Conclusion

This section is a conclusion on the entire investigation on modelling of floor heating systems.

Discussions of the individual sections have been included in the sections.

The following results have been achieved:

- As basis for the results, the simulation program FHSim has been used. The program has proven useful for modelling floor heating systems by coupling the floor with floor heating to the room model where the room temperature is calculated. Thereby, dynamical

calculations of the conditions in the floor heating system are possible.

- The two-dimensional model has been validated against measurements from a small and narrow building showing that the required simulation could be simplified from a three- to a two- dimensional analysis by introducing the characteristic dimension of the floor as the width of the model. This has previously been shown only for buildings without floor heating. It is also shown that the smaller the characteristic dimension, the higher the relative extra heat loss compared to a model without floor heating.

- It is important to use a dynamical simulation coupling the detailed floor model to a room model for finding the correct heat loss to the ground. Therefore a dynamical inclusion of the temperature in the pipe of the floor heating system cannot only be used to correctly model the temperature and thermal comfort in the room and energy consumption – it is also important for correctly finding the heat loss to the ground.

- The heat loss from the floor construction and foundation is larger in a building with floor heating compared to a building heated by other means and especially the linear thermal transmittance has a large impact. Additionally, it is shown that a poorly insulated

foundation is more critical for a house with floor heating than one which is heated by other means.

- A calculation of the linear thermal transmittance including floor heating based on dynamical simulations has been compared to standard methods. This dynamical

calculation resulted in larger ψ-values, which means that the standard method does not give a conservative estimate for floors with floor heating as it is supposed to. Moreover, the dynamically calculated ψ-values also depends on the energy consumption in the house. An interesting investigation would consequently be to establish a calculation procedure for the linear thermal transmittance where floor heating is included.

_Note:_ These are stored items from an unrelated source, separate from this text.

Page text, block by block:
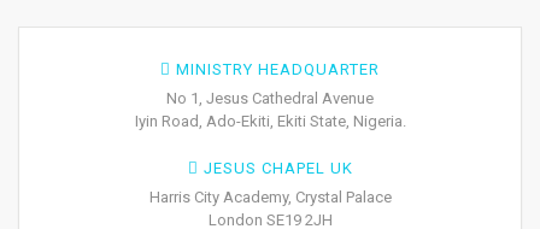
MINISTRY HEADQUARTER
No 1, Jesus Cathedral Avenue
Iyin Road, Ado-Ekiti, Ekiti State, Nigeria.
JESUS CHAPEL UK
Harris City Academy, Crystal Palace
London SE19 2JH
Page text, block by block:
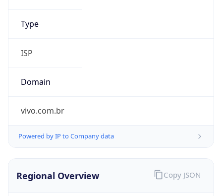
Type
ISP
Domain
vivo.com.br
Powered by IP to Company data
Regional Overview Copy JSON
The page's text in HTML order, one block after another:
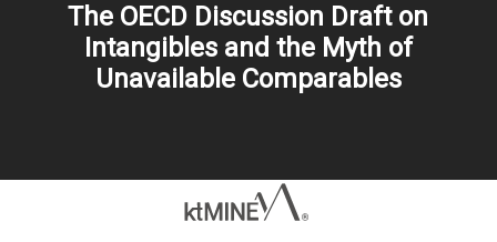
The OECD Discussion Draft on
Intangibles and the Myth of
Unavailable Comparables
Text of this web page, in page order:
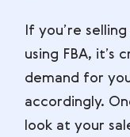
If you’re
using FBA, it’s
demand for
accordingly.
look at your
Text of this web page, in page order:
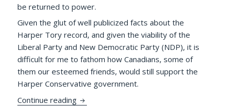
be returned to power.
Given the glut of well publicized facts about the
Harper Tory record, and given the viability of the
Liberal Party and New Democratic Party (NDP), it is
difficult for me to fathom how Canadians, some of
them our esteemed friends, would still support the
Harper Conservative government.
Continue reading Psychology of the Base: Why Do Some
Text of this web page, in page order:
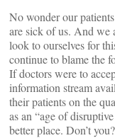
No wonder our
are sick of us. And we
look to ourselves for
continue to blame the
If doctors were to
information stream
their patients on the
as an “age of
better place. Don’t you?
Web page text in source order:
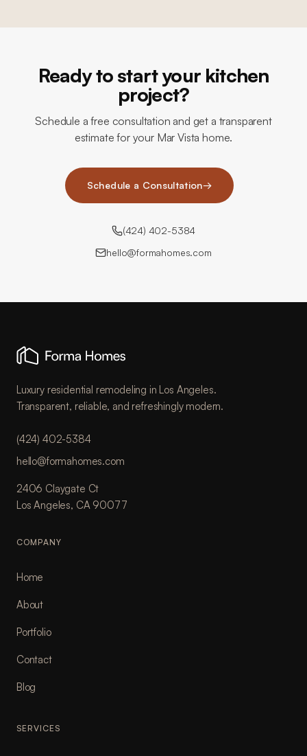
Ready to start your kitchen
project?
Schedule a free consultation and get a transparent
estimate for your Mar Vista home.
Schedule a Consultation→
(424) 402-5384
hello@formahomes.com
Luxury residential remodeling in Los Angeles.
Transparent, reliable, and refreshingly modern.
(424) 402-5384
hello@formahomes.com
2406 Claygate Ct
Los Angeles, CA 90077
COMPANY
Home
About
Portfolio
Contact
Blog
SERVICES
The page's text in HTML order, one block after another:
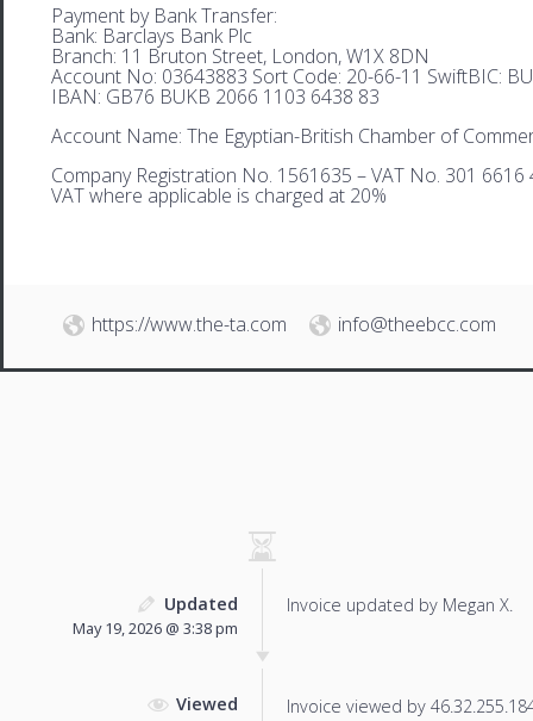
Payment by Bank Transfer:
Bank: Barclays Bank Plc
Branch: 11 Bruton Street, London, W1X 8DN
Account No: 03643883 Sort Code: 20-66-11 SwiftBIC:
IBAN: GB76 BUKB 2066 1103 6438 83
Account Name: The Egyptian-British Chamber of
Company Registration No. 1561635 – VAT No. 301 6616
VAT where applicable is charged at 20%
https://www.the-ta.com info@theebcc.com
Updated
May 19, 2026 @ 3:38 pm
Invoice updated by Megan X.
Viewed Invoice viewed by
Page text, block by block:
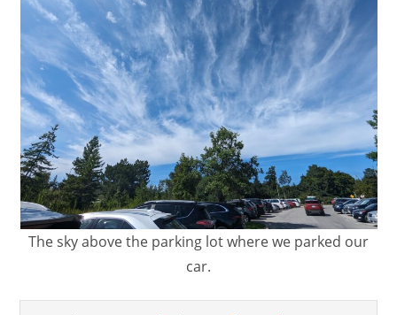
The sky above the parking lot where we parked our
car.
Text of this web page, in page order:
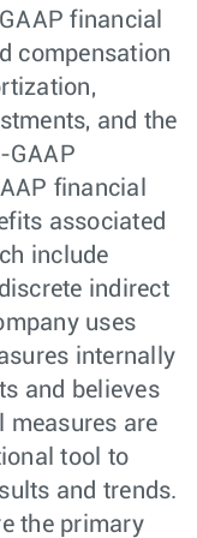
financial
compensation
and the
GAAP
financial
associated
include
indirect
uses
internally
and believes
measures are
tool to
and trends.
the primary
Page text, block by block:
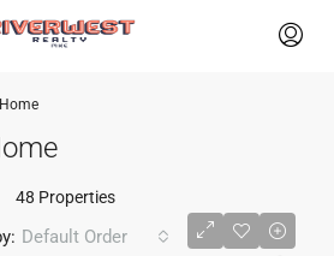
48 Properties
Default Order
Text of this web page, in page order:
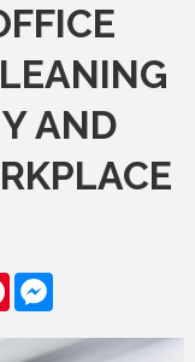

- A higher supply temperature to the floor heating system resulted in higher energy

consumption. However, here it must be noticed that the larger energy consumption led to higher temperatures in the room above the set point temperature – a result of inefficient control.

- The last section investigates different modelling techniques, both simple models with only a few nodal points and a detailed two-dimensional model. Generally a comparison to the two-dimensional model showed that all other models had lower energy consumption and heat loss to the ground. One reason for this is that the influence of the foundation is typically not included, which in this chapter has been found to be important.

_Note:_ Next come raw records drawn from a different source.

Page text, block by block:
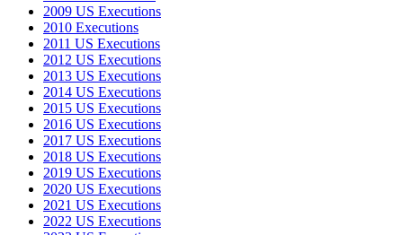
2009 US Executions
2010 Executions
2011 US Executions
2012 US Executions
2013 US Executions
2014 US Executions
2015 US Executions
2016 US Executions
2017 US Executions
2018 US Executions
2019 US Executions
2020 US Executions
2021 US Executions
2022 US Executions
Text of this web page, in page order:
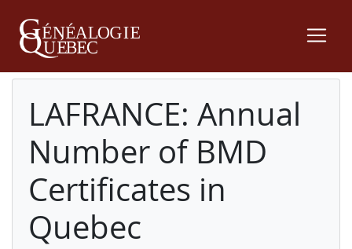
LAFRANCE: Annual
Number of BMD
Certificates in
Quebec
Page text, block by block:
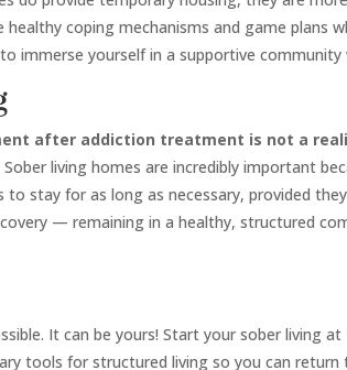
coping mechanisms and game plans
immerse yourself in a supportive
after addiction treatment is not a
living homes are incredibly important
stay for as long as necessary, provided
— remaining in a healthy, structured
It can be yours! Start your sober living
tools for structured living so you can
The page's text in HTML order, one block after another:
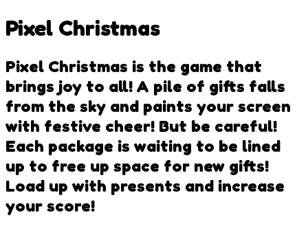
Pixel Christmas
Pixel Christmas is the game that
brings joy to all! A pile of gifts falls
from the sky and paints your screen
with festive cheer! But be careful!
Each package is waiting to be lined
up to free up space for new gifts!
Load up with presents and increase
your score!
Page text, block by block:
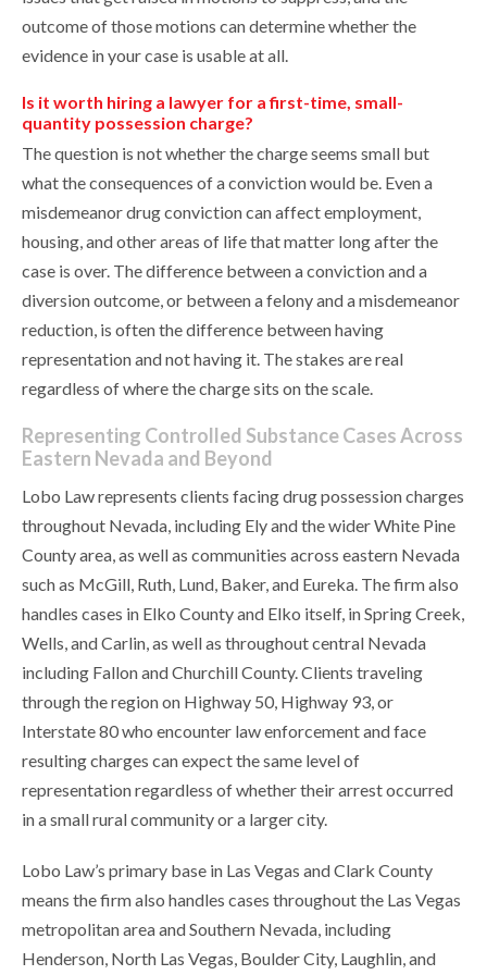
outcome of those motions can determine whether the
evidence in your case is usable at all.
Is it worth hiring a lawyer for a first-time, small-
quantity possession charge?
The question is not whether the charge seems small but
what the consequences of a conviction would be. Even a
misdemeanor drug conviction can affect employment,
housing, and other areas of life that matter long after the
case is over. The difference between a conviction and a
diversion outcome, or between a felony and a misdemeanor
reduction, is often the difference between having
representation and not having it. The stakes are real
regardless of where the charge sits on the scale.
Representing Controlled Substance Cases Across
Eastern Nevada and Beyond
Lobo Law represents clients facing drug possession charges
throughout Nevada, including Ely and the wider White Pine
County area, as well as communities across eastern Nevada
such as McGill, Ruth, Lund, Baker, and Eureka. The firm also
handles cases in Elko County and Elko itself, in Spring Creek,
Wells, and Carlin, as well as throughout central Nevada
including Fallon and Churchill County. Clients traveling
through the region on Highway 50, Highway 93, or
Interstate 80 who encounter law enforcement and face
resulting charges can expect the same level of
representation regardless of whether their arrest occurred
in a small rural community or a larger city.
Lobo Law’s primary base in Las Vegas and Clark County
means the firm also handles cases throughout the Las Vegas
metropolitan area and Southern Nevada, including
Henderson, North Las Vegas, Boulder City, Laughlin, and

- The simulation time in the different models range from a few seconds to half an hour for one year of simulation – a relative difference of approximately 1:100.

- A simple thermal network model can include the linear thermal resistance as an extra heat loss term from the concrete deck. This method is by far the simplest, yet it has results that are close to those found using the detailed two-dimensional model.

- An electrical inclusion of the floor heating pipe has shown to underestimate both energy consumption and heat loss to the ground compared to models with a hydronic

implementation of the pipe due to more efficient control and a system that can be turned off immediately. Further, the method cannot model a given supply temperature. The system is therefore not particularly useful for hydronic floor heating.

- Using a serial coupling of several identical simple models to include the cooling in the length direction of the pipe has proven not to be needed – at least not with the heat losses that are used in the models. A single model has proven able to also finding the return temperature from the pipe.

- The inclusion of extra ground volume below the floor construction in one-dimensional models to include the dynamics of the ground volume does not influence the results.

- The method supplied in EN ISO 13370 where the heat loss is split into a stationary and a dynamic part is not useful for models with floor heating since the adiabatic ground

boundary condition means that the floor is always heated and the functionality of the floor heating is therefore not going to be realistic

6 Thermo active components

The thermo active system has so far mainly been used in buildings where the deck has been in-situ cast, which is the typical building tradition in the Central European countries where the system was first introduced. In the Danish building tradition buildings are most often based on fabricated building elements. Therefore, one aim of this work is to investigate pre-fabricated decks where the thermo active components are integrated already in the production.

In section 6.1 the use of pre-fabricated decks designed as thermo active components is described.

In section 6.2 a simple way of integrating thermo active capabilities in an existing pre-fabricated deck will be investigated using a simple test setup. The activation of the deck is achieved through placing a pipe directly in the air cavities in the deck. However, the heat transfer in the cavities is not as effective as pipes integrated in the concrete and at the same time difficult to predict by simulations. Nevertheless if such a setup should prove to have a cooling capacity, which is large enough to cool the building, it would be a very simple way to make a thermo active component.

Thermo active components based on pre-fabricated hollow core decks is tested in section 6.3 in a large test mock-up. The measurements will be used to find the maximum cooling capacity of the decks and to validate the simulation model used by TASim.

Finally, in section 6.4 a simulation study using TASim will be presented.